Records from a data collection
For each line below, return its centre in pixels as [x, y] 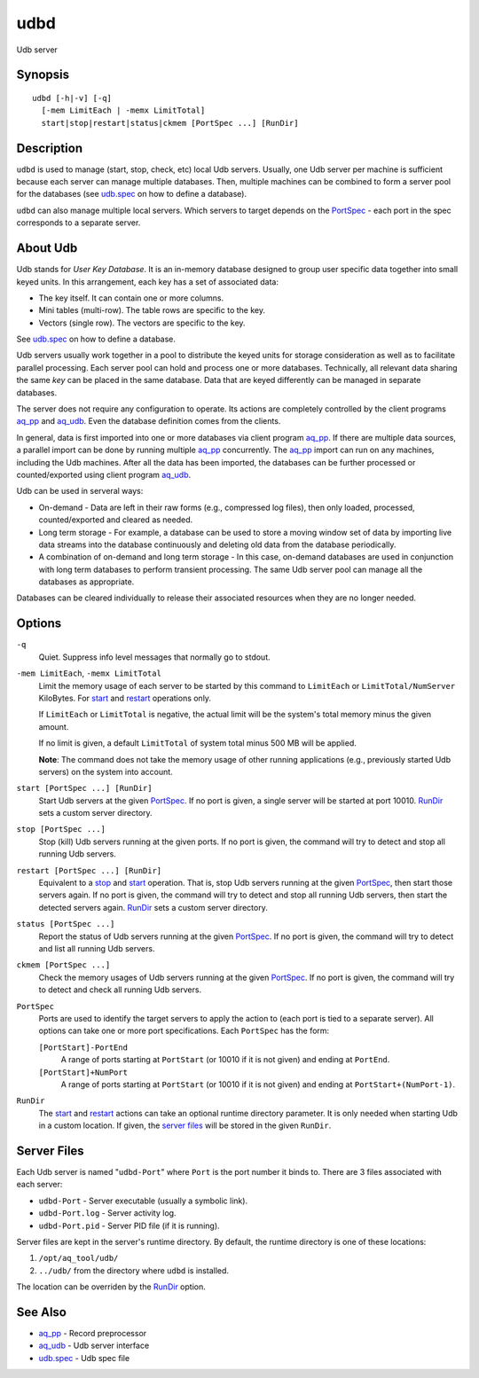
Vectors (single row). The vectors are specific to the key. [142, 323]
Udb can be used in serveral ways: [80, 491]
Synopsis [43, 75]
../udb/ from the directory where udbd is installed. [134, 1270]
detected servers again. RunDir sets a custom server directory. [153, 907]
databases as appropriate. [86, 582]
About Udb [47, 248]
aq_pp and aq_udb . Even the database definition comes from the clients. [149, 421]
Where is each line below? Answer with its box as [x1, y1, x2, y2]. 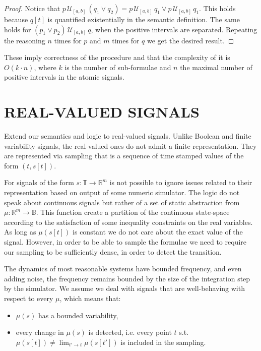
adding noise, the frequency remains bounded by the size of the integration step [4, 273, 250, 283]
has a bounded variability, [38, 310, 118, 320]
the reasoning [4, 35, 45, 45]
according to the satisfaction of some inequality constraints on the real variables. [4, 216, 253, 227]
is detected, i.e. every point [88, 327, 172, 337]
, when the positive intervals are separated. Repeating [91, 24, 257, 34]
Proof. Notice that [4, 3, 60, 13]
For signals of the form [4, 177, 74, 188]
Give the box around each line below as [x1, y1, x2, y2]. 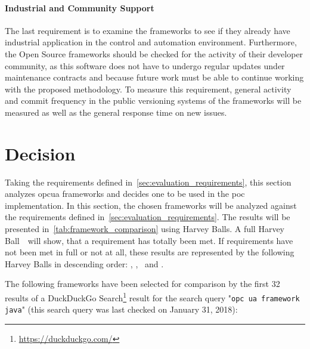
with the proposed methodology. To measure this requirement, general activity [5, 82, 292, 95]
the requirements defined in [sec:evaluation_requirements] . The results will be [5, 211, 290, 223]
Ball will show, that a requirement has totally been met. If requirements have [5, 234, 293, 246]
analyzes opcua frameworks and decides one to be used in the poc [5, 187, 245, 200]
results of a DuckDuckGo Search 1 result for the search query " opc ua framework [5, 290, 300, 304]
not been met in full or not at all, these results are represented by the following [5, 246, 294, 258]
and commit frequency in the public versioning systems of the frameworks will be [5, 94, 302, 107]
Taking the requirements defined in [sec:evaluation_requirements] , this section [5, 175, 292, 188]
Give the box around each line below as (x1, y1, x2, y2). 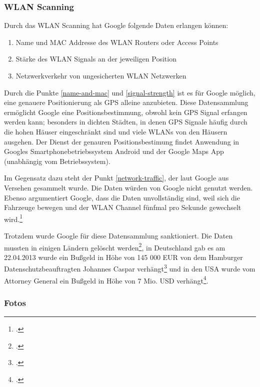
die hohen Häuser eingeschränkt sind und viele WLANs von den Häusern (4, 126, 227, 136)
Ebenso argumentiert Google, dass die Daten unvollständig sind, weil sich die (4, 192, 240, 202)
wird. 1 (4, 212, 23, 224)
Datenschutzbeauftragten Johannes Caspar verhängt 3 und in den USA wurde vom (4, 262, 255, 274)
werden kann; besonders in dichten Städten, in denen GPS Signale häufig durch (4, 116, 247, 127)
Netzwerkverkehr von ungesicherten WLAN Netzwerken (15, 70, 186, 80)
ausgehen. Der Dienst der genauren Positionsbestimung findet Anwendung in (4, 136, 239, 146)
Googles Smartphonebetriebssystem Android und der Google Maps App (4, 146, 224, 156)
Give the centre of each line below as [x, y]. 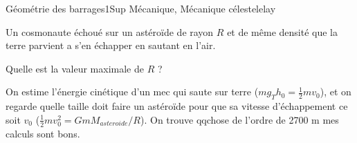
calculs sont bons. [43, 133]
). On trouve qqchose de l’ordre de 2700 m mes [239, 119]
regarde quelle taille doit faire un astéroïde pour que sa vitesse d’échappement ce [177, 106]
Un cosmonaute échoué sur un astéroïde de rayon [110, 31]
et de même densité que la [282, 31]
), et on [336, 92]
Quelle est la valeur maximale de [75, 68]
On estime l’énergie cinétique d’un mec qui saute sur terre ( [132, 92]
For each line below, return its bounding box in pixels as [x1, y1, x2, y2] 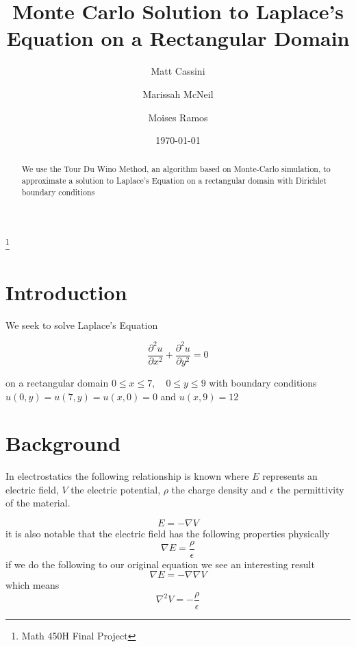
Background [5, 429, 121, 457]
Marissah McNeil [142, 86, 214, 101]
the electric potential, [71, 482, 161, 496]
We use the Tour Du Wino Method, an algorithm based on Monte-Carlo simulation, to [21, 163, 331, 175]
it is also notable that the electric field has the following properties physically [5, 526, 330, 541]
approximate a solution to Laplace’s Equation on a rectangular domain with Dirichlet [21, 175, 327, 186]
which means [5, 578, 60, 592]
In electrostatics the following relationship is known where [5, 469, 249, 483]
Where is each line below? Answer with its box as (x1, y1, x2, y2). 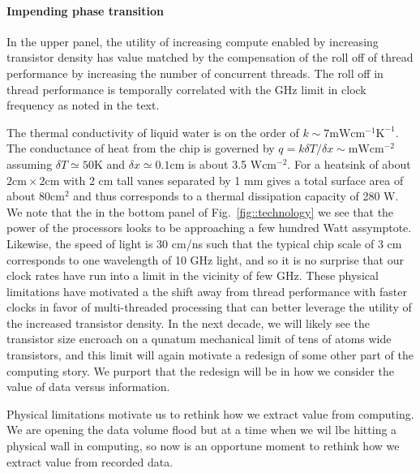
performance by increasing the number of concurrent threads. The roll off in (6, 64, 384, 81)
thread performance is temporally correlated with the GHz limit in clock (6, 80, 366, 97)
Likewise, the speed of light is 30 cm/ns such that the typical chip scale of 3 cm (6, 234, 402, 252)
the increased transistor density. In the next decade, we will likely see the (6, 314, 371, 331)
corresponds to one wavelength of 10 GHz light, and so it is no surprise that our (6, 251, 404, 268)
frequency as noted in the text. (6, 97, 160, 114)
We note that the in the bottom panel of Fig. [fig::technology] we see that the (6, 203, 394, 220)
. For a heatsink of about (287, 155, 411, 172)
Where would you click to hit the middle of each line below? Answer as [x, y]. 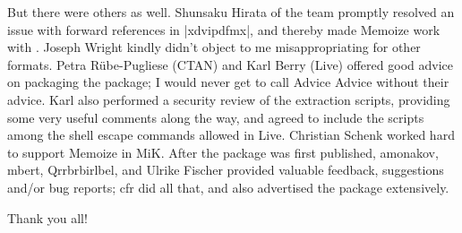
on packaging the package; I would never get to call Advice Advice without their [228, 82]
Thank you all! [47, 217]
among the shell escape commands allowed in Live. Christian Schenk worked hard [231, 135]
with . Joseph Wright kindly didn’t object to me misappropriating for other [214, 47]
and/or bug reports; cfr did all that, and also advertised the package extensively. [228, 187]
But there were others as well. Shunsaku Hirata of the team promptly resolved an [231, 12]
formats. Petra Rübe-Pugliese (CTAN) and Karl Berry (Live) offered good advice [230, 64]
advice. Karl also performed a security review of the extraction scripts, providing [229, 99]
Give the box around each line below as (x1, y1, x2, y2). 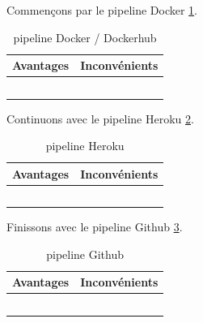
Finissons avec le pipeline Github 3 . (6, 218, 183, 235)
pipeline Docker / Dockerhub (13, 28, 157, 45)
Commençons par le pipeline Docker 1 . (6, 2, 198, 18)
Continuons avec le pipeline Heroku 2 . (6, 110, 194, 127)
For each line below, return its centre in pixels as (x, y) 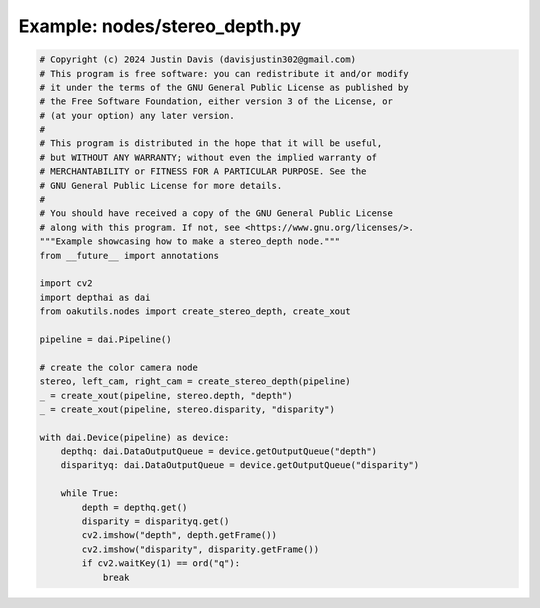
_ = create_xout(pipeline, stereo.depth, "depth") (166, 395)
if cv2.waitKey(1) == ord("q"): (160, 563)
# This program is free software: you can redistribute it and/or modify (224, 73)
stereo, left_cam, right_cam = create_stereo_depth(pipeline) (195, 381)
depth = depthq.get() (134, 507)
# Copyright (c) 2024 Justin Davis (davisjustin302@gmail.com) (198, 59)
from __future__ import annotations (129, 255)
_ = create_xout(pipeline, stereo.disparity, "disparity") (187, 409)
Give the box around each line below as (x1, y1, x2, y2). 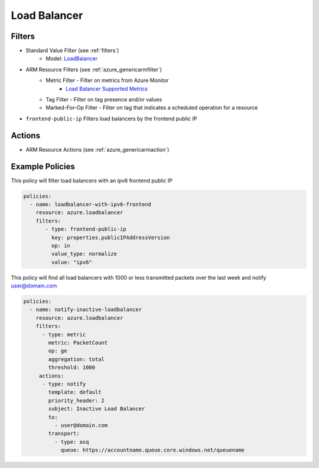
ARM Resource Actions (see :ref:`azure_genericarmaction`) (25, 146, 170, 153)
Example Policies (11, 161, 75, 171)
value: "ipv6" (51, 258, 93, 266)
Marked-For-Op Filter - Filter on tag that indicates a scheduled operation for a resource (45, 104, 258, 112)
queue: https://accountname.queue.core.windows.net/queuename (60, 447, 245, 454)
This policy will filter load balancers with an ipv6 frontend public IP (11, 177, 173, 184)
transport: (48, 430, 80, 437)
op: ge (48, 348, 67, 354)
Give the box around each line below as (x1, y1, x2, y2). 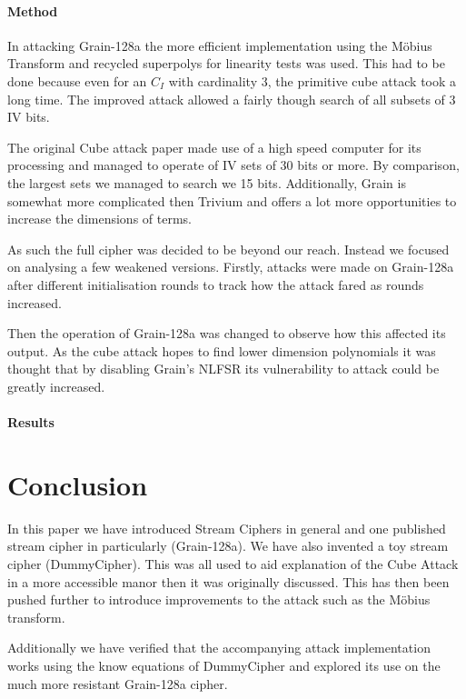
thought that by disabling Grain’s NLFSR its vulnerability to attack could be (7, 359, 440, 378)
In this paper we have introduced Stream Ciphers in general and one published (7, 518, 446, 537)
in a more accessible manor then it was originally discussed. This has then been (7, 572, 450, 591)
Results (7, 413, 55, 432)
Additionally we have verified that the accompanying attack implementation (7, 638, 431, 657)
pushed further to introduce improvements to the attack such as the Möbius (7, 590, 431, 609)
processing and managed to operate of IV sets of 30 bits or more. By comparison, (7, 155, 460, 175)
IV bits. (7, 107, 50, 126)
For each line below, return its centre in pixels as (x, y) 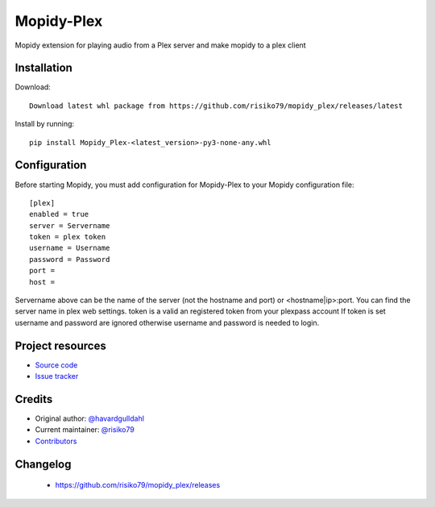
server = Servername (70, 225)
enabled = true (59, 214)
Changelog (43, 464)
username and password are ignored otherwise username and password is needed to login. (167, 322)
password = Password (70, 259)
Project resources (60, 345)
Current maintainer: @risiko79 (85, 430)
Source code (56, 365)
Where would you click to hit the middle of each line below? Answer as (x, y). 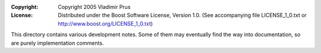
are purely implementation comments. (57, 43)
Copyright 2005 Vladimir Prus (94, 7)
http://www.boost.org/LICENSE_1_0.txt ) (106, 23)
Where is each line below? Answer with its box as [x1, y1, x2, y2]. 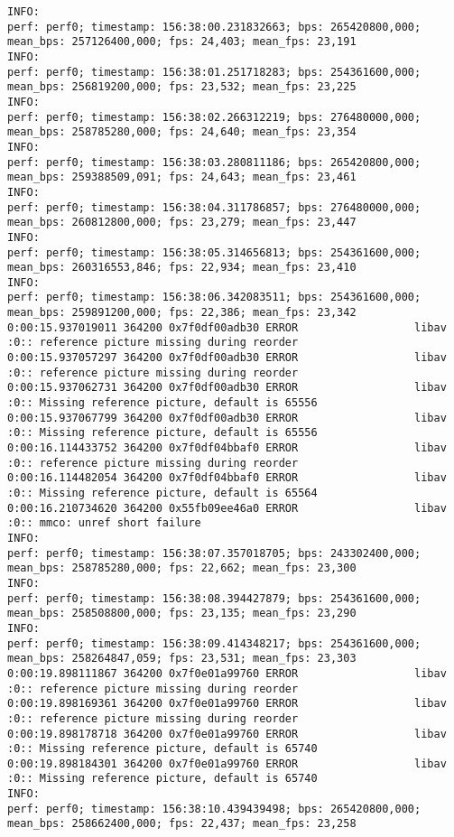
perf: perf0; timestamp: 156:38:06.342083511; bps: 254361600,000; [7, 291, 422, 304]
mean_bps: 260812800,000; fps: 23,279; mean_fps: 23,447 [7, 216, 357, 229]
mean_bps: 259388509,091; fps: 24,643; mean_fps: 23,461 [7, 171, 357, 184]
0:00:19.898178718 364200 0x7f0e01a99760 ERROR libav [7, 727, 447, 740]
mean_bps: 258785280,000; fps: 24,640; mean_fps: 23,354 [7, 126, 357, 139]
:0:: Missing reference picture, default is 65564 [7, 487, 318, 499]
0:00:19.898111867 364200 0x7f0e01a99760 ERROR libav [7, 666, 447, 680]
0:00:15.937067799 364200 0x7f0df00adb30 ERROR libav [7, 411, 447, 424]
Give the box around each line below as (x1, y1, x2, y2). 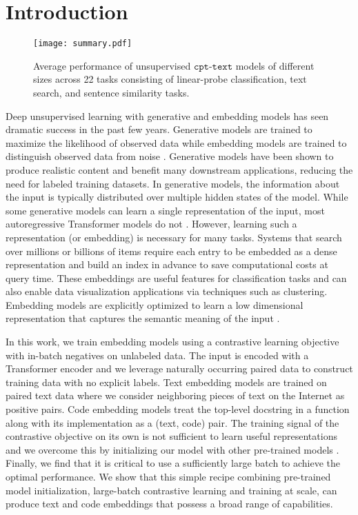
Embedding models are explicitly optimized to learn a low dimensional (6, 297, 304, 312)
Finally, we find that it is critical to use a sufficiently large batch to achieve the (6, 456, 341, 470)
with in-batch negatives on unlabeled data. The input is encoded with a (6, 347, 309, 362)
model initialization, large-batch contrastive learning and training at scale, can (6, 483, 337, 497)
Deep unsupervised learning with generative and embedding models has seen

> _Problem details_: The word "performance" appears on some lines of the data above; say how many such lines there are, with nothing else.

> _Task output_: 2